I knew nothing about Gabriel Orozco before I went to his exhibition at Tate Modern. It was a very diverse selection of pictures, ‘sculptures’, installations and project descriptions, some of which were interesting and some of which were just dull. The biggest room was almost entirely filled with photographs that he took of a yellow motorcycle he bought and rode in search of identical ones, taking a photo of each pairing as he did. Why? Hardly worthy of a major retrospective, in my view.

I’m not overly fond of Dulwich Picture Gallery’s permanent collection, but they are indispensible when it comes to special exhibitions, particularly by illustrators. Norman Rockwell may be sentimental, twee and sweet Americana, but he’s technically accomplished as this exhibition of c.30 original paintings, c.10 studies, 4 posters and c.300 Saturday Picture Post front covers shows; he’s particularly good at faces and children. It was particularly fascinating to see how the SPP covers evolved over almost 50 years.

Back at Chris Beetles’ new photo gallery they’d swapped the Eve Arnold I started the month with for a terrific set of B&W pictures of actors, models and musicians by Terry O’Neill. I would have so liked to buy a copy of Macca playing piano at Ringo’s 1981 wedding, a picture that comes alive as you look at it, but didn’t have £2000 on me!

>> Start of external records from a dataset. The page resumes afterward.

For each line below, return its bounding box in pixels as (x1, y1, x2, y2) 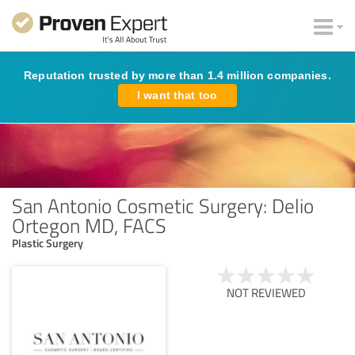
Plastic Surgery (12, 235, 83, 250)
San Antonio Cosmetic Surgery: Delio (12, 191, 314, 219)
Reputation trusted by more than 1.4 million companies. (24, 69, 331, 82)
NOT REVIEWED (227, 284, 306, 301)
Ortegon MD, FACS (12, 211, 166, 239)
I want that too (137, 89, 218, 101)
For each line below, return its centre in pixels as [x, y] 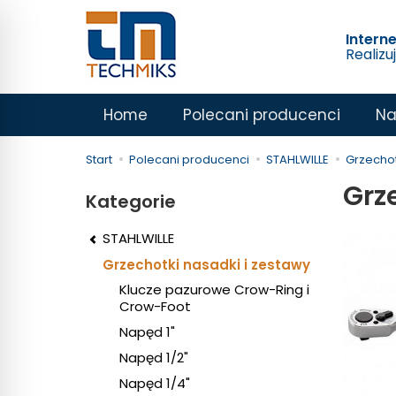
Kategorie [131, 202]
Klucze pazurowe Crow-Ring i [214, 290]
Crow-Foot [155, 307]
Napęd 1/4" [155, 384]
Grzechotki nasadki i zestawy [206, 265]
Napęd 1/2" [154, 358]
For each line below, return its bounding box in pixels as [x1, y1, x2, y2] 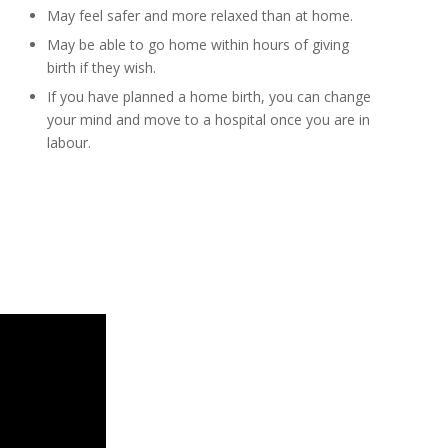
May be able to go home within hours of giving [47, 34, 350, 54]
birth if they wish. [47, 57, 157, 77]
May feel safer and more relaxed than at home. [47, 5, 354, 25]
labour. [47, 132, 92, 152]
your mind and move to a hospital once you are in [47, 109, 371, 129]
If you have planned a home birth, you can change [47, 86, 372, 106]
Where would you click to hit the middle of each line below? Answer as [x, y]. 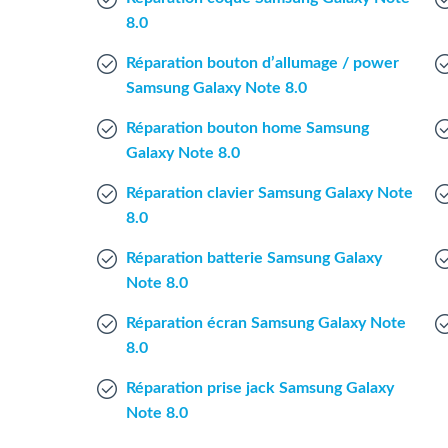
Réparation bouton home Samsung [247, 128]
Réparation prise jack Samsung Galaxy [260, 388]
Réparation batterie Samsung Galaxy [254, 258]
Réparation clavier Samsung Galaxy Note [269, 193]
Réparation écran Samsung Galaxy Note [266, 323]
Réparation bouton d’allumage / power [262, 63]
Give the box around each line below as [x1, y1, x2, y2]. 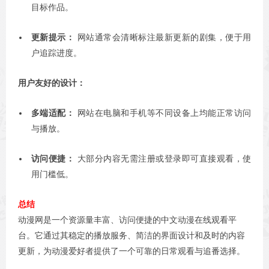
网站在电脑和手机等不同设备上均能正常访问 [74, 107, 252, 118]
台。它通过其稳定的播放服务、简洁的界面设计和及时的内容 [18, 230, 245, 240]
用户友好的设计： [18, 77, 85, 88]
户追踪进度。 [31, 47, 82, 58]
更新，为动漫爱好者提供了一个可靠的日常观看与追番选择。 [18, 246, 245, 256]
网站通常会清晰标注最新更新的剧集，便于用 [74, 32, 252, 42]
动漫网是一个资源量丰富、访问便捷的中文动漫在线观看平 [18, 214, 237, 225]
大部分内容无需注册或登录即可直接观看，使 [74, 153, 252, 163]
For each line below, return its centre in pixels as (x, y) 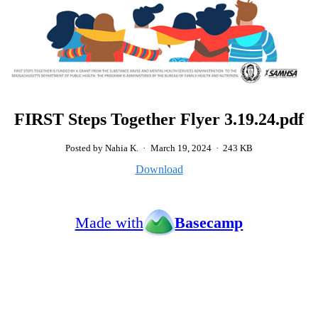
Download (159, 169)
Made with (109, 222)
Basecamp (209, 222)
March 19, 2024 (181, 149)
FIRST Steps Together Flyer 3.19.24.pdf (159, 120)
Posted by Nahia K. (103, 149)
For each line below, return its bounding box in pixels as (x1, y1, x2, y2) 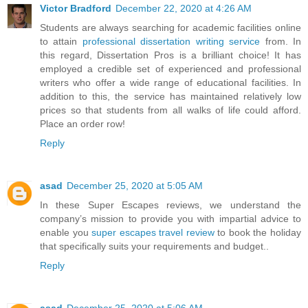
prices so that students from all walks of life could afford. (40, 104, 301, 115)
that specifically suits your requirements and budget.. (40, 240, 269, 252)
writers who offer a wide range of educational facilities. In (40, 76, 301, 88)
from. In (260, 35, 302, 47)
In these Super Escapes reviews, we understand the (40, 199, 301, 210)
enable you (40, 226, 92, 238)
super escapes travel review (91, 226, 214, 238)
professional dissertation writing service (82, 35, 261, 47)
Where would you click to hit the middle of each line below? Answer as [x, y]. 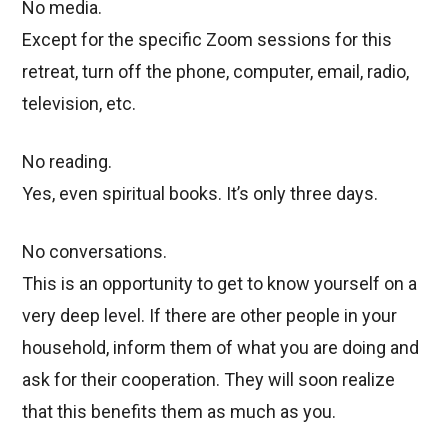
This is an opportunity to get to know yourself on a [220, 284]
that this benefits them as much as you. [179, 412]
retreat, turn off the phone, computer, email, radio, [216, 72]
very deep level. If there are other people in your [210, 316]
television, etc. [79, 104]
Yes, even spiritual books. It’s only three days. [200, 194]
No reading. [67, 162]
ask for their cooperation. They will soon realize [209, 380]
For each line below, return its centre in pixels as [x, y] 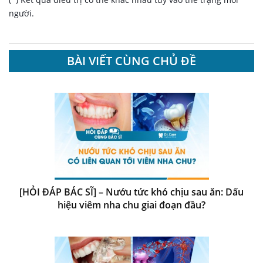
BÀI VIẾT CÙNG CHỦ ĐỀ [131, 60]
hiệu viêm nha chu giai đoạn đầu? [131, 205]
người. [21, 13]
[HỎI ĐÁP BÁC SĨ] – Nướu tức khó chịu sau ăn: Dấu [131, 192]
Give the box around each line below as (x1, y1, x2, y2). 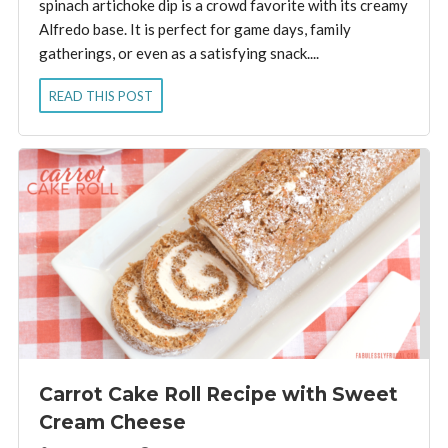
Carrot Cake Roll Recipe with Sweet (38, 383, 398, 407)
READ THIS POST (48, 87, 153, 104)
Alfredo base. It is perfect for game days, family (38, 19, 351, 38)
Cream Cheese (38, 411, 186, 435)
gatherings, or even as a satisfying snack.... (38, 43, 319, 62)
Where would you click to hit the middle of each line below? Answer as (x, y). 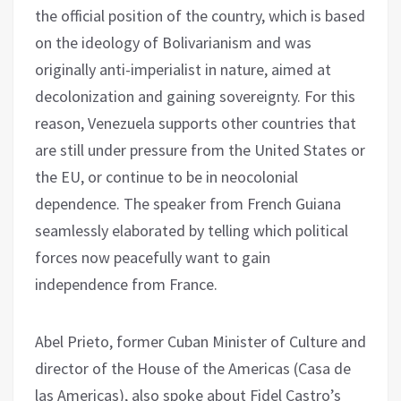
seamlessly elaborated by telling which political (192, 231)
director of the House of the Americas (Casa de (193, 369)
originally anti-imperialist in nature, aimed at (183, 70)
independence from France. (126, 285)
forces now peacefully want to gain (153, 258)
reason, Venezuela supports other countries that (196, 124)
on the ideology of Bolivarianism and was (173, 43)
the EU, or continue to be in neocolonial (166, 177)
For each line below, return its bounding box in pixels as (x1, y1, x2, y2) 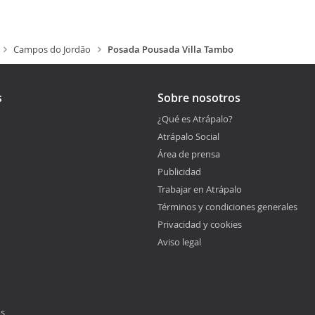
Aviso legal (157, 236, 201, 248)
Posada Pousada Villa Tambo (108, 43, 233, 56)
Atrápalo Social (157, 130, 219, 143)
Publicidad (157, 165, 201, 178)
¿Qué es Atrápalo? (157, 112, 233, 125)
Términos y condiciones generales (157, 200, 297, 213)
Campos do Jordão (13, 43, 91, 56)
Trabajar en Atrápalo (157, 183, 242, 195)
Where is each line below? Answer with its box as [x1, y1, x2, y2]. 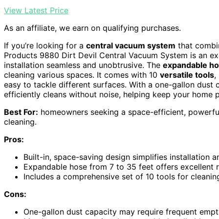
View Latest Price [4, 5, 68, 15]
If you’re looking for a [4, 41, 86, 50]
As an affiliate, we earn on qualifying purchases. [4, 23, 181, 33]
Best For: [4, 107, 38, 117]
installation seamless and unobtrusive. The [4, 60, 163, 70]
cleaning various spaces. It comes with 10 [4, 70, 160, 80]
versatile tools [160, 70, 214, 80]
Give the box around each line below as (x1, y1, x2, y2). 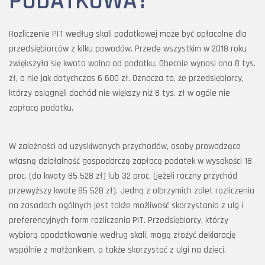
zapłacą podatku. (9, 102, 73, 114)
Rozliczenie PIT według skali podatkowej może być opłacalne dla (9, 28, 247, 40)
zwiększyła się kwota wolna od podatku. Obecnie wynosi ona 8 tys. (9, 58, 256, 69)
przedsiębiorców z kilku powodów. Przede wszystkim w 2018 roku (9, 43, 247, 54)
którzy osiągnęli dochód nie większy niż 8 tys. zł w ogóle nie (9, 88, 230, 99)
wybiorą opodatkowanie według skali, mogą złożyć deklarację (9, 230, 235, 241)
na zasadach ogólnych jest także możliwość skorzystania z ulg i (9, 200, 243, 211)
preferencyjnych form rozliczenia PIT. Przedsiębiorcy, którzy (9, 215, 228, 226)
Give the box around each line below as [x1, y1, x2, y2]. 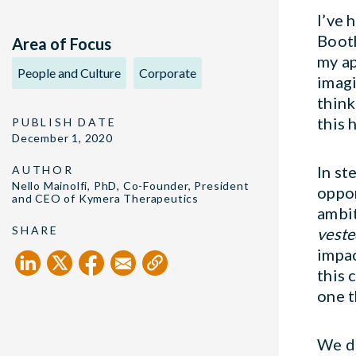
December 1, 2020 [12, 131, 113, 145]
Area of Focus [12, 34, 111, 54]
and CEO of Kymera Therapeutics [12, 192, 199, 206]
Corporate [139, 65, 196, 81]
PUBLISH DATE [12, 115, 117, 130]
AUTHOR [12, 163, 74, 177]
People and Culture [17, 65, 121, 81]
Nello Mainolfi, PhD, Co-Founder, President [12, 179, 250, 193]
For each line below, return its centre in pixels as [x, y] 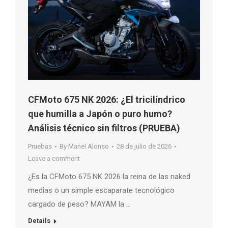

I’d avoided the Royal Academy’s Modern British Sculpture exhibition because the reviews were so bad but as I was passing with time to kill and as it’s free for Friends, I gave it a quick look and it was nowhere near as bad as I was led to expect. It was worth a visit for an amazing Adam by Jacob Epstein alone, but there were others to admire, though they did make up less that half of the exhibition. How you can mount a survey of modern British sculpture without three recent titans – Anthony Gormley, Richard Wilson & Anish Kapoor – is however beyond me. We got a less important example from Damien Hirst but were fortunate to be spared a Tracey Emin. Upstairs, it was hard to get excited about Watteau’s drawings, accomplished though they are. There are an awful lot of studies of heads and hands and few finished works.

Phew, did I really do all that on top of 20 plays, musicals and ballets?!